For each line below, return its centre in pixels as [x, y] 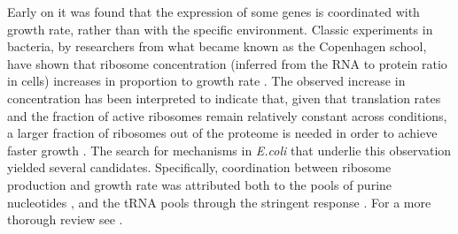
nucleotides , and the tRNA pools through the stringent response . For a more [219, 202]
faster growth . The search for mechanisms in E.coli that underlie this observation [229, 150]
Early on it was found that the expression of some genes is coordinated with [213, 11]
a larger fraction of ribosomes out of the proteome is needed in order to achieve [222, 133]
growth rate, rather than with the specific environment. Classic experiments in [220, 29]
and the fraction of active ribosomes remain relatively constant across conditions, [227, 115]
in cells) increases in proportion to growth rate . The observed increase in [206, 81]
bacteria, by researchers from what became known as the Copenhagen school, [217, 46]

────────────────────

What you will do: When a line of the data holds the string "that", pick it out and copy it.

Output for this exercise:
faster growth . The search for mechanisms in E.coli that underlie this observation [229, 150]
Early on it was found that the expression of some genes is coordinated with [213, 11]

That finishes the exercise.